Work item
Working line by line, output the entries below exactly as they appear.

▬▬▬

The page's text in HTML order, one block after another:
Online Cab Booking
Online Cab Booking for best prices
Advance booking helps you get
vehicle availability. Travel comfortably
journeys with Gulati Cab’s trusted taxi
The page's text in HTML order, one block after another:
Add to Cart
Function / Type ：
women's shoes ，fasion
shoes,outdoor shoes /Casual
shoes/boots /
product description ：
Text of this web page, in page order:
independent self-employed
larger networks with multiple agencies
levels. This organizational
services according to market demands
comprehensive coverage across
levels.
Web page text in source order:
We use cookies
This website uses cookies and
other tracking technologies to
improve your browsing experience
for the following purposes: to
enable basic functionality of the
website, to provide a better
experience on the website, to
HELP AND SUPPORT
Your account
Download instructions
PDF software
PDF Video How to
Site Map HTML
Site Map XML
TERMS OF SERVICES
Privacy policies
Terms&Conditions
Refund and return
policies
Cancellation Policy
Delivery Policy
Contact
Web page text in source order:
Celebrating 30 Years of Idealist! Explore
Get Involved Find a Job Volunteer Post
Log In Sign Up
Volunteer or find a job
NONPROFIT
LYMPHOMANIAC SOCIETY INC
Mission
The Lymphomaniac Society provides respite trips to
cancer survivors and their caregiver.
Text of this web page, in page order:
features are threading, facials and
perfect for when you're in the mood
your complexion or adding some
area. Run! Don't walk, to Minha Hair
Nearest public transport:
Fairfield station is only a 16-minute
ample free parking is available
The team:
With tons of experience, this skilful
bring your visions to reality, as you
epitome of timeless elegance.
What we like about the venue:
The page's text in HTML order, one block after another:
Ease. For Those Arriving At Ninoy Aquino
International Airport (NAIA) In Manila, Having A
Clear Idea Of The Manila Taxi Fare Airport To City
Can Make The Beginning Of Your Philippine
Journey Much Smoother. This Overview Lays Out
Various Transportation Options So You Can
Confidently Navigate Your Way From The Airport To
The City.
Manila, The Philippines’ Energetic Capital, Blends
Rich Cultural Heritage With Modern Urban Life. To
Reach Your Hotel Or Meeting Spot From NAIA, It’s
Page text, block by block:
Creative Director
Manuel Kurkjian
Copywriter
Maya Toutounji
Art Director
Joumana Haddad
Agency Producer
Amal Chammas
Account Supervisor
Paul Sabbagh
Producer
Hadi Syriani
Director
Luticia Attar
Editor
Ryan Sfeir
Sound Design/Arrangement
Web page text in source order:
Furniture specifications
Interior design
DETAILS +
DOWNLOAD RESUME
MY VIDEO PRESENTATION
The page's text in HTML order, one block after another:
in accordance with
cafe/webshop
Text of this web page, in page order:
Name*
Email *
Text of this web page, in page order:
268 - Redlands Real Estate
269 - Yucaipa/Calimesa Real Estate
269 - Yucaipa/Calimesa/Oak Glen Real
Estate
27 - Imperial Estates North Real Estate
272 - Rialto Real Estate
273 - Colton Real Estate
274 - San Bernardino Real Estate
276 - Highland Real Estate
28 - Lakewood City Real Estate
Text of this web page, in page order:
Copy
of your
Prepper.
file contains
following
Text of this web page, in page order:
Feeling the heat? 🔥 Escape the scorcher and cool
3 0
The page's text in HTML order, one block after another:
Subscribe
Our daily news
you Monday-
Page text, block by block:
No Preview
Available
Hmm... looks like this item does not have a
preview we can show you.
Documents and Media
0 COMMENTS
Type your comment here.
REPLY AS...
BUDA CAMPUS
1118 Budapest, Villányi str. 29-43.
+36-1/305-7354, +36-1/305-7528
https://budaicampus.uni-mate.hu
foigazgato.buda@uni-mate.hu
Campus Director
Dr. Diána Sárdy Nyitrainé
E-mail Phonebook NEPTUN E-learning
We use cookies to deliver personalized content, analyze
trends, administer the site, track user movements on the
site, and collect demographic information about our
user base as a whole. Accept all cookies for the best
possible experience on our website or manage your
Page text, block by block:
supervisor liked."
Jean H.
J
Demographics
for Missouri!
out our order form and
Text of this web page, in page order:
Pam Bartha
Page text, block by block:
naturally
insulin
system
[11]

▬▬▬

Task answer
The page's text in HTML order, one block after another:
Online Cab Booking
Online Cab Booking for best prices
Advance booking helps you get
vehicle availability. Travel comfortably
journeys with Gulati Cab’s trusted taxi
The page's text in HTML order, one block after another:
Add to Cart
Function / Type ：
women's shoes ，fasion
shoes,outdoor shoes /Casual
shoes/boots /
product description ：
Text of this web page, in page order:
independent self-employed
larger networks with multiple agencies
levels. This organizational
services according to market demands
comprehensive coverage across
levels.
Web page text in source order:
We use cookies
This website uses cookies and
other tracking technologies to
improve your browsing experience
for the following purposes: to
enable basic functionality of the
website, to provide a better
experience on the website, to
HELP AND SUPPORT
Your account
Download instructions
PDF software
PDF Video How to
Site Map HTML
Site Map XML
TERMS OF SERVICES
Privacy policies
Terms&Conditions
Refund and return
policies
Cancellation Policy
Delivery Policy
Contact
Web page text in source order:
Celebrating 30 Years of Idealist! Explore
Get Involved Find a Job Volunteer Post
Log In Sign Up
Volunteer or find a job
NONPROFIT
LYMPHOMANIAC SOCIETY INC
Mission
The Lymphomaniac Society provides respite trips to
cancer survivors and their caregiver.
Text of this web page, in page order:
features are threading, facials and
perfect for when you're in the mood
your complexion or adding some
area. Run! Don't walk, to Minha Hair
Nearest public transport:
Fairfield station is only a 16-minute
ample free parking is available
The team:
With tons of experience, this skilful
bring your visions to reality, as you
epitome of timeless elegance.
What we like about the venue:
The page's text in HTML order, one block after another:
Ease. For Those Arriving At Ninoy Aquino
International Airport (NAIA) In Manila, Having A
Clear Idea Of The Manila Taxi Fare Airport To City
Can Make The Beginning Of Your Philippine
Journey Much Smoother. This Overview Lays Out
Various Transportation Options So You Can
Confidently Navigate Your Way From The Airport To
The City.
Manila, The Philippines’ Energetic Capital, Blends
Rich Cultural Heritage With Modern Urban Life. To
Reach Your Hotel Or Meeting Spot From NAIA, It’s
Page text, block by block:
Creative Director
Manuel Kurkjian
Copywriter
Maya Toutounji
Art Director
Joumana Haddad
Agency Producer
Amal Chammas
Account Supervisor
Paul Sabbagh
Producer
Hadi Syriani
Director
Luticia Attar
Editor
Ryan Sfeir
Sound Design/Arrangement
Web page text in source order:
Furniture specifications
Interior design
DETAILS +
DOWNLOAD RESUME
MY VIDEO PRESENTATION
The page's text in HTML order, one block after another:
in accordance with
cafe/webshop
Text of this web page, in page order:
Name*
Email *
Text of this web page, in page order:
268 - Redlands Real Estate
269 - Yucaipa/Calimesa Real Estate
269 - Yucaipa/Calimesa/Oak Glen Real
Estate
27 - Imperial Estates North Real Estate
272 - Rialto Real Estate
273 - Colton Real Estate
274 - San Bernardino Real Estate
276 - Highland Real Estate
28 - Lakewood City Real Estate
Text of this web page, in page order:
Copy
of your
Prepper.
file contains
following
Text of this web page, in page order:
Feeling the heat? 🔥 Escape the scorcher and cool
3 0
The page's text in HTML order, one block after another:
Subscribe
Our daily news
you Monday-
Page text, block by block:
No Preview
Available
Hmm... looks like this item does not have a
preview we can show you.
Documents and Media
0 COMMENTS
Type your comment here.
REPLY AS...
BUDA CAMPUS
1118 Budapest, Villányi str. 29-43.
+36-1/305-7354, +36-1/305-7528
https://budaicampus.uni-mate.hu
foigazgato.buda@uni-mate.hu
Campus Director
Dr. Diána Sárdy Nyitrainé
E-mail Phonebook NEPTUN E-learning
We use cookies to deliver personalized content, analyze
trends, administer the site, track user movements on the
site, and collect demographic information about our
user base as a whole. Accept all cookies for the best
possible experience on our website or manage your
Page text, block by block:
supervisor liked."
Jean H.
J
Demographics
for Missouri!
out our order form and
Text of this web page, in page order:
Pam Bartha
Page text, block by block:
naturally
insulin
system
[11]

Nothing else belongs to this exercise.